The ability to locate enhancers from their produced RNA has important implications: because RNAs are much more abundant than DNA in cells, it is possible to locate enhancers in typical biopsies from living patients, with obvious importance for medical research. Secondly, the large array of molecular biology methods that work on RNAs can be applied. For instance, it is possible to use PCR-based methods to measure the usage of enhancers once located.

Why do enhancers produce eRNAs? Although functional roles for eRNAs have been suggested (Lam et al. 2014), these claims are based on anecdotal observations and a general functional attribution is debatable. While individual exceptions may exist, eRNAs as a group are rapidly degraded by the exosome, a enzymatic complex that degrades RNAs from their 3’ ends (Andersson et al. 2014). At the same time, eRNAs are typically not conserved across species. Thus, if eRNAs as a group are functional, their function must not rely on copy number or specific sequence. We find it equally likely that eRNAs are a consequence of enhancer action, which could be called biological noise.

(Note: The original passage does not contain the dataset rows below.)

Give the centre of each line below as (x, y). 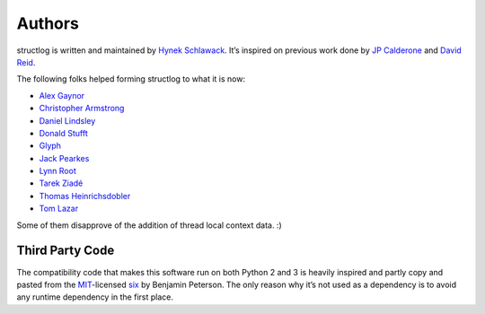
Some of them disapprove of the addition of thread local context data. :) (149, 225)
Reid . (26, 62)
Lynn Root (57, 171)
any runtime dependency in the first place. (95, 297)
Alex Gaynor (62, 95)
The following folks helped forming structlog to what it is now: (131, 79)
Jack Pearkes (64, 158)
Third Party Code (66, 251)

Regardless of their potential function, it is clear that eRNAs are highly useful in understanding enhancer action and transcriptional regulation in general.

References

Arner E, et al. 2015. Transcribed enhancers lead waves of coordinated transcription in transitioning mammalian cells. Science 347: 1010–1014.

Lam MTY, et al. 2014. Enhancer RNAs and regulated transcriptional programs. Trends in Biochemical Sciences 39: 170–182.

Andersson R, et al. 2014. An atlas of active enhancers across human cell types and tissues. Nature 507: 455–461.

FANTOM Consortium and the RIKEN PMI and CLST (DGT). 2014. A promoter-level mammalian expression atlas. Nature 507: 462–470.

Kheradpour P, et al. 2013. Systematic dissection of regulatory motifs in 2000 predicted human enhancers using a massively parallel reporter assay. Genome Res 23: 800–811.

The ENCODE Project Consortium. 2012. An integrated encyclopedia of DNA elements in the human genome. Nature 489: 57–74.

Kanamori-Katayama M, et al. 2011. Unamplified cap analysis of gene expression on a single-molecule sequencer. Genome Res 21: 1150–1159.

Kim T-K, et al. 2010. Widespread transcription at neuronal activity-regulated enhancers. Nature 465: 182–187.